# Shigefusa thinning, refinishing, and sharpening



## JBroida (Jun 25, 2013)

Had this one in from a customer... just finished today...


----------



## mhlee (Jun 25, 2013)

That looks nice, Jon!


----------



## schanop (Jun 25, 2013)

Close up, and macro shots? Would love to see that


----------



## schanop (Jun 25, 2013)

Ah image is already 2048 pixel wide, no worries. Just need to open it up in a new tab.


----------



## JBroida (Jun 25, 2013)

already boxed up and ready for shipping... sorry


----------



## bkultra (Jun 25, 2013)

Be honest did you post this because I just bought a shig? :doublethumbsup:

And Wolfgang Puck At Hotel Bel-Air... Not a bad way to spend $200


----------



## Nasr (Jun 25, 2013)

Clean Work!


----------



## JBroida (Jun 25, 2013)

bkultra said:


> Be honest did you post this because I just bought a shig? :doublethumbsup:
> 
> And Wolfgang Puck At Hotel Bel-Air... Not a bad way to spend $200



I think I posted pics of the meal somewhere on here... It was my birthday present to myself


----------



## panda (Jun 26, 2013)

jon, what condition was it in before the process? i recently got a shig and it needed a lot of work. i spent a good hour on a chosera 400 and it cuts now but still wedges considerably on potatoes so needs more thinning. just wondering how much more i need to do to get it to anywhere near your level. i only thinned about half inch behind the edge, maybe another half inch?


----------



## JBroida (Jun 26, 2013)

i use the big wheel for a lot of coarse work... thinning took place from about 1 inch up or so. Just look at the geometry and go until it starts to make sense.


----------



## panda (Jun 26, 2013)

Just as I suspected, about an inch up to where it doesn't look like a literal wedge, thanks!


----------



## JBroida (Jun 26, 2013)

yeah... and a lot of work goes into making it a smooth convex face on the sides of the knife


----------



## panda (Jun 26, 2013)

As in blending the shoulder?


----------



## EdipisReks (Jun 26, 2013)

panda said:


> As in blending the shoulder?



there is a choil picture on this page. should help you out.


----------



## panda (Jun 26, 2013)

Thanks, looks like I got two more hours of coarse work, damn it!!


----------



## JBroida (Jun 26, 2013)

EdipisReks said:


> there is a choil picture on this page. should help you out.

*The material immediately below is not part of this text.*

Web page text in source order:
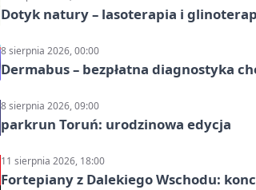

yup... though i might have ground this one a tiny bit thinner


----------



## EdipisReks (Jun 26, 2013)

I did mine thinner than that too, but it's a good starting point, especially if he thinks he has 2 hours of coarse work left, after seeing it!


----------



## JBroida (Jun 26, 2013)

honestly, its not the grinding that takes time... i was done with the grinding in a few minutes... its the making it look pretty that takes time


----------



## panda (Jun 26, 2013)

Mine was the fatty of the bunch I guess, lol.


----------



## Squilliam (Jun 28, 2013)

Is protecting the hollow sections in the blade a concern? (I believe on the faces of the blade which would normally be flat, there is a large diameter hollow made with a sen, although I'm not 100% sure if it exists or not).


----------



## JBroida (Jun 28, 2013)

This is not normally something on double bevel knives (with a couple of exceptions off the top of my head, but not these)


----------